The oil giant, Schlumberger (NYSE:SLB) is facing a decline of 17% in its stock because of the fall in crude oil prices. However, it is quite obvious how the company is suffering from an overflow of capital expenditure. This gives a signal that soon the price per share will fall from $128 to $105 approximately, even though it is widely believed that the stock is not worth as much as it is sold in the market. The oil industry may soon experience a decline, but it seems as if the odds are in the favor of Schlumberger (NYSE:SLB) as it does not face instability of the US stock markets, while having an upper hand in its technological and terrestrial cover. Let’s now try to understand the long term investment strategy for Schlumberger (NYSE:SLB).
While taking a view of the cash flows, it can be seen that the capital expenditure for oil and gas companies led to a great fall by over 35% in the prices of crude oil. The decrease in the price of crude oil has reduced the cash flow by more than $50 billion for the firms in oil industry. Other major oilfield services companies, such as ConocoPhillips and Malaysia’s Petronas have updated that the upcoming 2015 budget will have a setback in their production because of this.
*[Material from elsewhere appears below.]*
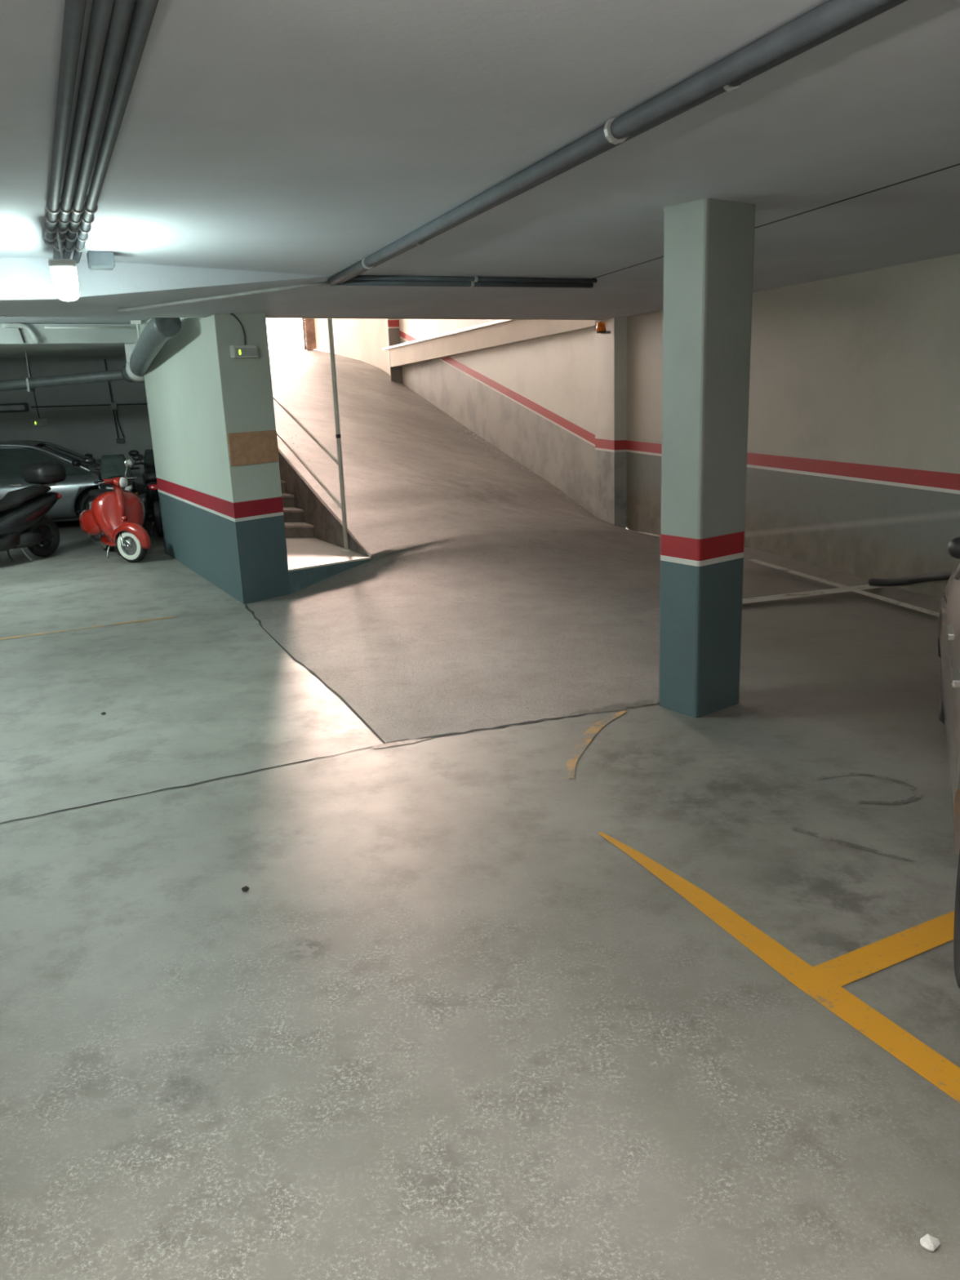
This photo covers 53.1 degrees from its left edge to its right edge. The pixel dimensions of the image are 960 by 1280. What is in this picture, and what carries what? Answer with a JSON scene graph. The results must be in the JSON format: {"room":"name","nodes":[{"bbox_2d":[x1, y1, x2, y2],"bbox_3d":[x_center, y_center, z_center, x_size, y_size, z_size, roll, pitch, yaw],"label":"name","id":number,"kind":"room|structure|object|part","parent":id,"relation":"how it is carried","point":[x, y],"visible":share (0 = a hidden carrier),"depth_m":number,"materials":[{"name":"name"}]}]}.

Without the low marginal production cost and long investment planning cycles, the oil firms are probably about to take the largest cut. Schlumberger (NYSE:SLB) makes only 1/3rd of its revenue from North America and the use of pressure pumping is just 15% rather than 30% of Halliburton. This makes Schlumberger (NYSE:SLB) less likely to get bothered by the high cost and falling prices. Also, the company invests and makes further profits from ultra-deep water exploration and they are usually replaced by the larger scale, more capital rich oil companies. So the chances of a similar decline in the contracts from these operations are very low. Nevertheless, the costumers may have more power in bargaining the prices as the number of competition is too much.
It would not be wrong to say that oilfield sector will continue to stay strong for a long period of time. The oil prices are highly unstable for the time being giving irregular cash flows for the firms operating in the oil industry. However, these prices will soon get a grip as soon as the supply is adjusted and the demand escalates. The companies are possibly going to delay their investment tactics instead of calling them off. In addition to this, we cannot ignore the fact that the production of hydrocarbon is becoming costlier as the simpler traditional shallow reserves of water and land are not available as much as they used to. The discovery of oil and its production is turning more complicated, while the exploration and production firms are taking over the process whilst being supported from the oilfield service companies. This can lead to better shareholder returns and upgrading the price of oil.